--- Data records ---

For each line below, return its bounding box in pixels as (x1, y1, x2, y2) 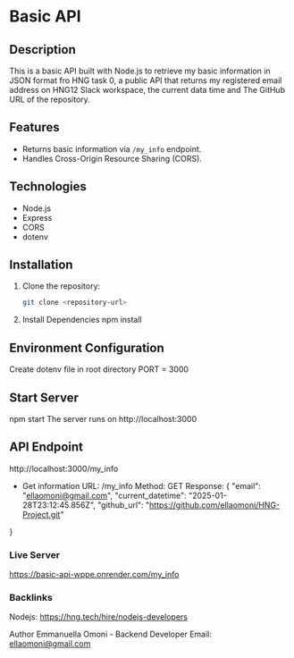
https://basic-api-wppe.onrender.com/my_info (9, 569, 180, 580)
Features (9, 120, 60, 135)
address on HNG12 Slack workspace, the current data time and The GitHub (9, 85, 286, 95)
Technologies (9, 179, 88, 194)
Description (9, 42, 76, 57)
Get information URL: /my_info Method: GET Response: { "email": (21, 480, 262, 491)
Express (21, 212, 53, 223)
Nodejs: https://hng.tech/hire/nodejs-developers (9, 612, 188, 622)
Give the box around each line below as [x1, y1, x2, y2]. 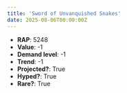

---

> [Brief]
In your answer, set down the full listing word for word and include no pictures.

> [Problem solution]
For each line below, return its bounding box in pixels as (x1, y1, x2, y2) 
https://basic-api-wppe.onrender.com/my_info (9, 569, 180, 580)
Features (9, 120, 60, 135)
address on HNG12 Slack workspace, the current data time and The GitHub (9, 85, 286, 95)
Technologies (9, 179, 88, 194)
Description (9, 42, 76, 57)
Get information URL: /my_info Method: GET Response: { "email": (21, 480, 262, 491)
Express (21, 212, 53, 223)
Nodejs: https://hng.tech/hire/nodejs-developers (9, 612, 188, 622)
Give the box around each line below as [x1, y1, x2, y2]. 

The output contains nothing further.